For the celiac disease community, the greatest gift of all this season is to assure full recognition of celiac disease by the medical community with rapid diagnosis and treatment for the 2.5 million Americans still undiagnosed. CDF provides hope and help to people with celiac disease and gluten sensitivity and their loved ones.
By investing in CDF, your donations, no matter the gift size, are being put to work now. Visit our “2013 Year in Review” to see how CDF puts your dollars to work.
Kathy – Undiagnosed for 50 years:
My name is Kathy. I am a 57 year-old woman living in Washington, DC. For as long as I can remember, my skin has been a mess. As a little girl, I used to lie next to my mother in my bed crying about the itchy blotches that covered my body. I would scratch them so hard that I had to wear mittens to bed. As a teenager, I would stay at home rather than go out with my friends. I can remember being diagnosed with psoriasis, eczema, allergies, and even a bad case of anxiety. Nothing helped.
As an adult, it only got worse. My hair started to fall out. I spent months wrapped in gauze like a mummy. I could sometimes peel off sections of my skin like plastic wrap. My husband moved into the guest room because he said I kept him awake because I scratched loudly in my sleep. I was frustrated, depressed, and very often angry.
After seeing almost every dermatologist in the city, and being on a daily regimen of steroids, I had had enough! Finally, a friend recommended a doctor who looked at my skin and told me that he thought I had Dermatitis Herpetiformis, the skin form of celiac disease. He recommended that I get tested. I did. I tested positive for celiac disease. After a few weeks on a gluten-free diet my skin began to heal. My hair started growing back. I am buying nice clothes for the first time in my life. I am singing in a jazz band. I am traveling and enjoying my life.
I have made my contribution to CDF’s annual Gift of Hope Campaign. I ask you to do the same. You and I know better than anyone the consequences of undiagnosed celiac disease. By supporting CDF generously and frequently, we can help spread the word among healthcare providers and patients to increase the currently abysmal testing rates for celiac disease. Together, we can help end the suffering of an estimated 2.5 million Americans who are currently undiagnosed.
Jana – Undiagnosed for 25 Years:
I first learned about CDF shortly after being diagnosed with celiac disease. Unfortunately that diagnosis came after 25 years of illness, visits to dozens of doctors and innumerable misdiagnosis’. I was shocked and, frankly, devastated to learn that such a simple solution — don’t eat gluten — could have prevented all those years I lost to being sick. I wondered how many others where in my situation… and what I could do about it.

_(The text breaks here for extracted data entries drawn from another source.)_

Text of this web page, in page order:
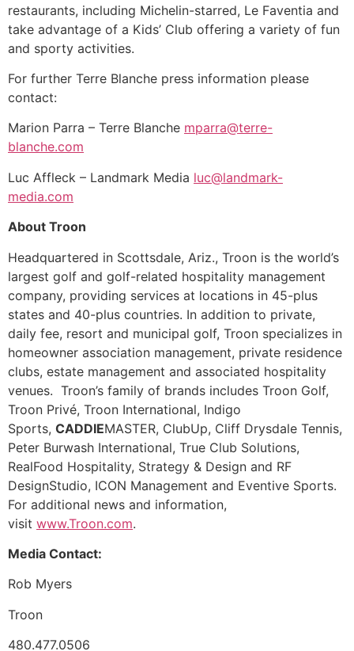
restaurants, including Michelin-starred, Le Faventia and
take advantage of a Kids’ Club offering a variety of fun
and sporty activities.
For further Terre Blanche press information please
contact:
Marion Parra – Terre Blanche mparra@terre-
blanche.com
Luc Affleck – Landmark Media luc@landmark-
media.com
About Troon
Headquartered in Scottsdale, Ariz., Troon is the world’s
largest golf and golf-related hospitality management
company, providing services at locations in 45-plus
states and 40-plus countries. In addition to private,
daily fee, resort and municipal golf, Troon specializes in
homeowner association management, private residence
clubs, estate management and associated hospitality
venues. Troon’s family of brands includes Troon Golf,
Troon Privé, Troon International, Indigo
Sports, CADDIEMASTER, ClubUp, Cliff Drysdale Tennis,
Peter Burwash International, True Club Solutions,
RealFood Hospitality, Strategy & Design and RF
DesignStudio, ICON Management and Eventive Sports.
For additional news and information,
visit www.Troon.com.
Media Contact:
Rob Myers
Troon
480.477.0506

I wandered into CDF’s offices unannounced. The founder Elaine Monarch was in and stopped everything to talk to me. Really… files sat unopened and phones went unanswered. She shared her story and the stories of others who needlessly suffered for years without a diagnosis. I felt a little less alone that day. That day I began to support CDF. I urge you to do the same, right now.
I have made my contribution to CDF’s annual Gift of Hope Campaign. You and I know better than anyone the consequences of undiagnosed celiac disease. Together, we can help spread the word among healthcare providers and consumers to increase the currently abysmal testing rates for celiac disease. Together, we can help end the suffering of an estimated 2.5 million Americans who are currently undiagnosed.